Description of the task. Across the whole listing, filter for the string "board" and copy every line that has it.

Data in this exercise.
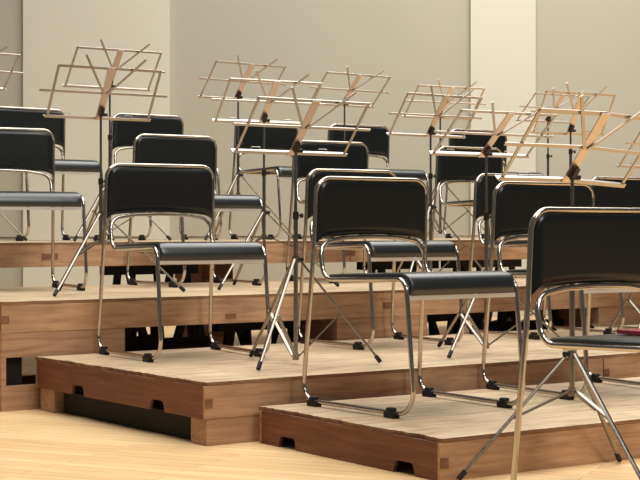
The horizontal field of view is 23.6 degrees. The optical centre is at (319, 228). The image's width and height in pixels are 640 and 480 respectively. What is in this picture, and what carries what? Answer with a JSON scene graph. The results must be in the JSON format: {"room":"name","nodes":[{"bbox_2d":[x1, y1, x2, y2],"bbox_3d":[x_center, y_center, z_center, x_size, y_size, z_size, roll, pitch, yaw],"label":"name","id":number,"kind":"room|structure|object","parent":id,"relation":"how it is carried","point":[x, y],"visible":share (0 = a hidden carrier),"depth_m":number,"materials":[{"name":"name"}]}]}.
{"room":"music room","nodes":[
{"label":"music room","id":0,"kind":"room"},
{"bbox_2d":[0,0,639,315],"bbox_3d":[0.000,-2.786,12.550,18.000,7.000,0.200,0,0,0],"label":"wall","id":1,"kind":"structure","parent":0,"point":[591,46],"depth_m":12.45,"materials":[{"name":"grey paint"}]},
{"bbox_2d":[23,0,169,286],"bbox_3d":[-1.811,-2.786,12.425,1.186,7.000,0.050,0,0,0],"label":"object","id":2,"kind":"structure","parent":1,"relation":"attached to","point":[53,30],"depth_m":12.40,"materials":[{"name":"beige paint"}]},
{"bbox_2d":[470,0,535,315],"bbox_3d":[1.482,-2.786,12.425,0.528,7.000,0.050,0,0,0],"label":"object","id":3,"kind":"structure","parent":1,"relation":"attached to","point":[502,32],"depth_m":12.40,"materials":[{"name":"beige paint"}]},
{"bbox_2d":[0,316,639,479],"bbox_3d":[0.000,0.754,7.750,18.000,0.080,10.900,0,0,0],"label":"floor","id":4,"kind":"structure","parent":0,"point":[36,444],"depth_m":4.71,"materials":[{"name":"brown wood"}]},
{"bbox_2d":[6,357,21,385],"bbox_3d":[-1.216,0.594,6.045,0.079,0.240,0.020,0,0,-36],"label":"board","id":5,"kind":"object","parent":4,"relation":"on","point":[13,365],"visible":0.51,"depth_m":6.04,"materials":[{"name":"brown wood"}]},
{"bbox_2d":[0,242,50,267],"bbox_3d":[-2.488,0.132,7.606,1.852,0.121,1.400,0,0,-36],"label":"platform","id":6,"kind":"object","parent":4,"relation":"on","point":[12,254],"visible":0.87,"depth_m":7.51,"materials":[{"name":"brown wood"}]},
{"bbox_2d":[0,46,27,240],"bbox_3d":[-1.795,-0.434,7.919,0.560,1.005,0.569,0,0,0],"label":"music stand","id":7,"kind":"object","parent":6,"relation":"on","point":[11,72],"visible":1,"depth_m":7.97,"materials":[{"name":"silver metal"}]},
{"bbox_2d":[0,328,124,411],"bbox_3d":[-1.124,0.561,6.265,0.544,0.306,0.360,0,0,-36],"label":"crate","id":8,"kind":"object","parent":4,"relation":"on","point":[26,396],"visible":0.46,"depth_m":6.05,"materials":[{"name":"brown wood"}]},
{"bbox_2d":[0,282,390,332],"bbox_3d":[-0.852,0.348,7.075,1.942,0.121,1.360,0,0,-36],"label":"platform","id":9,"kind":"object","parent":8,"relation":"on","point":[22,309],"visible":0.86,"depth_m":6.53,"materials":[{"name":"brown wood"}]},
{"bbox_2d":[0,127,87,290],"bbox_3d":[-1.395,-0.097,7.106,0.524,0.768,0.569,0,0,-28],"label":"chair","id":10,"kind":"object","parent":9,"relation":"on","point":[29,149],"visible":0.99,"depth_m":7.31,"materials":[{"name":"black leather"}]},
{"bbox_2d":[39,54,185,296],"bbox_3d":[-0.896,-0.228,6.675,0.601,1.026,0.614,0,0,0],"label":"music stand","id":11,"kind":"object","parent":9,"relation":"on","point":[106,91],"visible":0.91,"depth_m":6.69,"materials":[{"name":"silver metal"}]},
{"bbox_2d":[126,133,265,287],"bbox_3d":[-0.615,-0.097,7.708,0.524,0.768,0.569,0,0,-34],"label":"chair","id":12,"kind":"object","parent":9,"relation":"on","point":[147,148],"visible":0.62,"depth_m":7.82,"materials":[{"name":"black leather"}]},
{"bbox_2d":[211,70,339,289],"bbox_3d":[-0.309,-0.225,7.408,0.668,1.020,0.514,0,0,-31],"label":"music stand","id":13,"kind":"object","parent":9,"relation":"on","point":[263,119],"visible":0.88,"depth_m":7.32,"materials":[{"name":"silver metal"}]},
{"bbox_2d":[41,385,162,412],"bbox_3d":[-0.415,0.670,6.438,1.600,0.088,0.120,0,0,-36],"label":"block","id":14,"kind":"object","parent":4,"relation":"on","point":[51,401],"visible":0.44,"depth_m":5.95,"materials":[{"name":"brown wood"}]},
{"bbox_2d":[64,392,190,439],"bbox_3d":[-0.692,0.671,5.534,0.022,0.084,0.985,0,0,-36],"label":"board","id":15,"kind":"object","parent":4,"relation":"on","point":[155,419],"visible":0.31,"depth_m":5.51,"materials":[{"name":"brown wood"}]},
{"bbox_2d":[100,265,197,337],"bbox_3d":[-0.959,0.453,8.139,0.569,0.522,0.271,0,0,-36],"label":"trestle","id":16,"kind":"object","parent":4,"relation":"on","point":[117,272],"visible":0.19,"depth_m":8.04,"materials":[{"name":"black wood"}]},
{"bbox_2d":[0,239,349,266],"bbox_3d":[-0.989,0.132,8.695,1.852,0.121,1.400,0,0,-36],"label":"platform","id":17,"kind":"object","parent":16,"relation":"on","point":[64,250],"visible":0.4,"depth_m":7.92,"materials":[{"name":"brown wood"}]},
{"bbox_2d":[0,106,103,240],"bbox_3d":[-1.557,-0.313,8.664,0.524,0.768,0.569,0,0,-36],"label":"chair","id":18,"kind":"object","parent":17,"relation":"on","point":[18,117],"visible":0.67,"depth_m":8.80,"materials":[{"name":"black leather"}]},
{"bbox_2d":[62,39,171,240],"bbox_3d":[-1.070,-0.453,8.115,0.566,1.044,0.569,0,0,0],"label":"music stand","id":19,"kind":"object","parent":17,"relation":"on","point":[119,54],"visible":0.7,"depth_m":8.09,"materials":[{"name":"silver metal"}]},
{"bbox_2d":[106,113,221,239],"bbox_3d":[-0.930,-0.313,9.177,0.524,0.768,0.569,0,0,-33],"label":"chair","id":20,"kind":"object","parent":17,"relation":"on","point":[125,133],"visible":0.53,"depth_m":9.30,"materials":[{"name":"black leather"}]},
{"bbox_2d":[197,54,293,239],"bbox_3d":[-0.412,-0.450,8.745,0.563,1.036,0.585,0,0,0],"label":"music stand","id":21,"kind":"object","parent":17,"relation":"on","point":[238,94],"visible":0.76,"depth_m":8.73,"materials":[{"name":"silver metal"}]},
{"bbox_2d":[125,324,210,351],"bbox_3d":[-0.766,0.561,6.731,0.488,0.306,0.308,0,0,-36],"label":"trestle","id":22,"kind":"object","parent":4,"relation":"on","point":[145,341],"visible":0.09,"depth_m":6.65,"materials":[{"name":"black wood"}]},
{"bbox_2d":[175,264,232,344],"bbox_3d":[-0.668,0.453,8.805,0.208,0.522,0.300,0,0,-36],"label":"trestle","id":23,"kind":"object","parent":4,"relation":"on","point":[202,276],"visible":0.2,"depth_m":8.70,"materials":[{"name":"brown wood"}]},
{"bbox_2d":[191,415,259,445],"bbox_3d":[0.247,0.670,5.527,1.600,0.088,0.100,0,0,-36],"label":"block","id":24,"kind":"object","parent":4,"relation":"on","point":[210,432],"visible":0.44,"depth_m":5.07,"materials":[{"name":"brown wood"}]},
{"bbox_2d":[35,337,603,419],"bbox_3d":[0.004,0.566,6.066,1.861,0.121,1.266,0,0,-36],"label":"platform","id":25,"kind":"object","parent":24,"relation":"on","point":[206,383],"visible":0.87,"depth_m":5.61,"materials":[{"name":"brown wood"}]},
{"bbox_2d":[97,163,270,361],"bbox_3d":[-0.536,0.121,6.066,0.524,0.768,0.569,0,0,-31],"label":"chair","id":26,"kind":"object","parent":25,"relation":"on","point":[150,189],"visible":0.98,"depth_m":6.17,"materials":[{"name":"black plastic"}]},
{"bbox_2d":[231,86,381,369],"bbox_3d":[-0.048,-0.002,5.685,0.558,1.009,0.578,0,0,0],"label":"music stand","id":27,"kind":"object","parent":25,"relation":"on","point":[295,150],"visible":1,"depth_m":5.68,"materials":[{"name":"silver metal"}]},
{"bbox_2d":[298,168,463,349],"bbox_3d":[0.266,0.121,6.652,0.524,0.768,0.569,0,0,-32],"label":"chair","id":28,"kind":"object","parent":25,"relation":"on","point":[436,249],"visible":0.52,"depth_m":6.55,"materials":[{"name":"black plastic"}]},
{"bbox_2d":[429,101,559,357],"bbox_3d":[0.734,0.005,6.197,0.604,0.996,0.576,0,0,0],"label":"music stand","id":29,"kind":"object","parent":25,"relation":"on","point":[486,152],"visible":0.78,"depth_m":6.18,"materials":[{"name":"silver metal"}]},
{"bbox_2d":[212,320,301,345],"bbox_3d":[-0.356,0.561,7.021,0.467,0.306,0.296,0,0,-36],"label":"trestle","id":30,"kind":"object","parent":4,"relation":"on","point":[243,330],"visible":0.23,"depth_m":6.86,"materials":[{"name":"black wood"}]},
{"bbox_2d":[298,315,426,341],"bbox_3d":[0.185,0.561,7.216,0.530,0.306,0.360,0,0,-36],"label":"crate","id":31,"kind":"object","parent":4,"relation":"on","point":[340,329],"visible":0.26,"depth_m":7.03,"materials":[{"name":"brown wood"}]},
{"bbox_2d":[357,261,438,272],"bbox_3d":[0.395,0.453,9.152,0.589,0.522,0.279,0,0,-36],"label":"trestle","id":32,"kind":"object","parent":4,"relation":"on","point":[380,267],"visible":0.19,"depth_m":8.98,"materials":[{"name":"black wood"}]},
{"bbox_2d":[259,377,639,479],"bbox_3d":[0.817,0.653,5.217,1.821,0.121,0.955,0,0,-35],"label":"platform","id":33,"kind":"object","parent":4,"relation":"on","point":[452,432],"visible":0.98,"depth_m":4.68,"materials":[{"name":"brown wood"}]},
{"bbox_2d":[302,176,525,418],"bbox_3d":[0.311,0.209,5.071,0.524,0.768,0.569,0,0,-36],"label":"chair","id":34,"kind":"object","parent":33,"relation":"on","point":[350,206],"visible":0.98,"depth_m":5.14,"materials":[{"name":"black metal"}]},
{"bbox_2d":[481,181,639,399],"bbox_3d":[0.963,0.209,5.581,0.524,0.768,0.569,0,0,-31],"label":"chair","id":35,"kind":"object","parent":33,"relation":"on","point":[514,203],"visible":0.59,"depth_m":5.68,"materials":[{"name":"black leather"}]},
{"bbox_2d":[427,312,483,334],"bbox_3d":[0.549,0.561,7.682,0.474,0.306,0.300,0,0,-36],"label":"trestle","id":36,"kind":"object","parent":4,"relation":"on","point":[476,317],"visible":0.1,"depth_m":7.56,"materials":[{"name":"black wood"}]},
{"bbox_2d":[441,259,521,333],"bbox_3d":[0.924,0.453,9.547,0.629,0.522,0.296,0,0,-36],"label":"trestle","id":37,"kind":"object","parent":4,"relation":"on","point":[511,263],"visible":0.22,"depth_m":9.42,"materials":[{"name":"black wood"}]},
{"bbox_2d":[241,238,527,261],"bbox_3d":[0.511,0.132,9.785,1.852,0.121,1.400,0,0,-36],"label":"platform","id":38,"kind":"object","parent":37,"relation":"on","point":[506,253],"visible":0.13,"depth_m":9.25,"materials":[{"name":"brown wood"}]},
{"bbox_2d":[228,119,338,239],"bbox_3d":[-0.213,-0.313,9.712,0.524,0.768,0.569,0,0,-35],"label":"chair","id":39,"kind":"object","parent":38,"relation":"on","point":[276,138],"visible":0.52,"depth_m":9.81,"materials":[{"name":"black leather"}]},
{"bbox_2d":[307,66,390,239],"bbox_3d":[0.196,-0.442,9.233,0.559,1.021,0.570,0,0,0],"label":"music stand","id":40,"kind":"object","parent":38,"relation":"on","point":[352,88],"visible":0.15,"depth_m":9.19,"materials":[{"name":"silver metal"}]},
{"bbox_2d":[324,123,428,238],"bbox_3d":[0.378,-0.313,10.106,0.524,0.768,0.569,0,0,-31],"label":"chair","id":41,"kind":"object","parent":38,"relation":"on","point":[377,142],"visible":0.41,"depth_m":10.30,"materials":[{"name":"black leather"}]},
{"bbox_2d":[402,79,490,237],"bbox_3d":[0.758,-0.419,9.457,0.563,0.975,0.537,0,0,16],"label":"music stand","id":42,"kind":"object","parent":38,"relation":"on","point":[439,230],"visible":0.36,"depth_m":9.49,"materials":[{"name":"silver metal"}]},
{"bbox_2d":[488,309,563,331],"bbox_3d":[0.985,0.561,8.007,0.497,0.306,0.313,0,0,-36],"label":"trestle","id":43,"kind":"object","parent":4,"relation":"on","point":[505,320],"visible":0.27,"depth_m":7.82,"materials":[{"name":"black wood"}]},
{"bbox_2d":[456,95,639,479],"bbox_3d":[0.773,0.173,4.313,0.652,1.078,0.440,0,0,-34],"label":"music stand","id":44,"kind":"object","parent":4,"relation":"on","point":[572,176],"visible":0.82,"depth_m":4.37,"materials":[{"name":"silver metal"}]},
{"bbox_2d":[510,207,639,479],"bbox_3d":[0.856,0.330,3.810,0.524,0.768,0.569,0,0,-35],"label":"chair","id":45,"kind":"object","parent":4,"relation":"on","point":[592,246],"visible":1,"depth_m":3.92,"materials":[{"name":"black leather"}]},
{"bbox_2d":[617,328,639,334],"bbox_3d":[0.868,0.262,3.888,0.192,0.010,0.130,0,0,-35],"label":"booklet","id":46,"kind":"object","parent":45,"relation":"on","point":[621,331],"visible":1,"depth_m":3.86,"materials":[{"name":"red"}]},
{"bbox_2d":[559,306,639,327],"bbox_3d":[1.617,0.561,8.257,0.704,0.306,0.360,0,0,-36],"label":"crate","id":47,"kind":"object","parent":4,"relation":"on","point":[598,315],"visible":0.19,"depth_m":8.01,"materials":[{"name":"brown wood"}]},
{"bbox_2d":[263,277,639,315],"bbox_3d":[0.720,0.348,8.218,1.942,0.121,1.360,0,0,-36],"label":"platform","id":48,"kind":"object","parent":47,"relation":"on","point":[560,300],"visible":0.14,"depth_m":7.58,"materials":[{"name":"brown wood"}]},
{"bbox_2d":[286,140,418,282],"bbox_3d":[0.179,-0.097,8.268,0.524,0.768,0.569,0,0,-31],"label":"chair","id":49,"kind":"object","parent":48,"relation":"on","point":[357,157],"visible":0.39,"depth_m":8.42,"materials":[{"name":"black leather"}]},
{"bbox_2d":[386,85,483,284],"bbox_3d":[0.610,-0.214,7.792,0.562,0.996,0.570,0,0,0],"label":"music stand","id":50,"kind":"object","parent":48,"relation":"on","point":[430,133],"visible":0.63,"depth_m":7.79,"materials":[{"name":"silver metal"}]},
{"bbox_2d":[432,146,502,271],"bbox_3d":[1.004,-0.097,8.876,0.524,0.768,0.569,0,0,-31],"label":"chair","id":51,"kind":"object","parent":48,"relation":"on","point":[460,169],"visible":0.54,"depth_m":9.02,"materials":[{"name":"black leather"}]},
{"bbox_2d":[530,82,615,167],"bbox_3d":[1.347,-0.255,8.592,0.607,1.078,0.497,0,0,-34],"label":"music stand","id":52,"kind":"object","parent":48,"relation":"on","point":[571,129],"visible":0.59,"depth_m":8.49,"materials":[{"name":"silver metal"}]},
{"bbox_3d":[2.011,0.131,10.875,1.852,0.121,1.400,0,0,-36],"label":"platform","id":53,"kind":"object","parent":4,"relation":"on","visible":0},
{"bbox_2d":[443,128,542,238],"bbox_3d":[1.222,-0.313,10.615,0.524,0.768,0.569,0,0,-28],"label":"chair","id":54,"kind":"object","parent":53,"relation":"on","point":[470,140],"visible":0.31,"depth_m":10.77,"materials":[{"name":"black leather"}]},
{"bbox_2d":[514,88,590,175],"bbox_3d":[1.570,-0.425,10.243,0.565,0.987,0.570,0,0,0],"label":"music stand","id":55,"kind":"object","parent":53,"relation":"on","point":[547,120],"visible":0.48,"depth_m":10.20,"materials":[{"name":"silver metal"}]},
{"bbox_3d":[1.776,0.670,6.638,1.600,0.088,0.100,0,0,-36],"label":"block","id":56,"kind":"object","parent":4,"relation":"on","visible":0},
{"bbox_2d":[423,324,639,378],"bbox_3d":[1.495,0.566,7.150,1.822,0.121,1.266,0,0,-36],"label":"platform","id":57,"kind":"object","parent":56,"relation":"on","point":[616,364],"visible":0.34,"depth_m":6.33,"materials":[{"name":"brown wood"}]},
{"bbox_2d":[465,173,624,339],"bbox_3d":[1.065,0.121,7.244,0.524,0.768,0.569,0,0,-35],"label":"chair","id":58,"kind":"object","parent":57,"relation":"on","point":[479,185],"visible":0.34,"depth_m":7.29,"materials":[{"name":"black metal"}]},
{"bbox_2d":[580,176,639,328],"bbox_3d":[1.690,0.121,7.704,0.524,0.768,0.569,0,0,-34],"label":"chair","id":59,"kind":"object","parent":57,"relation":"on","point":[628,196],"visible":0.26,"depth_m":7.85,"materials":[{"name":"black leather"}]},
{"bbox_2d":[609,132,639,327],"bbox_3d":[1.587,-0.008,7.012,0.539,1.022,0.603,0,0,0],"label":"music stand","id":60,"kind":"object","parent":57,"relation":"on","point":[620,165],"visible":0.66,"depth_m":6.94,"materials":[{"name":"silver metal"}]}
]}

Problem solution.
{"bbox_2d":[6,357,21,385],"bbox_3d":[-1.216,0.594,6.045,0.079,0.240,0.020,0,0,-36],"label":"board","id":5,"kind":"object","parent":4,"relation":"on","point":[13,365],"visible":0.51,"depth_m":6.04,"materials":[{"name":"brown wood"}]},
{"bbox_2d":[64,392,190,439],"bbox_3d":[-0.692,0.671,5.534,0.022,0.084,0.985,0,0,-36],"label":"board","id":15,"kind":"object","parent":4,"relation":"on","point":[155,419],"visible":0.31,"depth_m":5.51,"materials":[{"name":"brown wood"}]},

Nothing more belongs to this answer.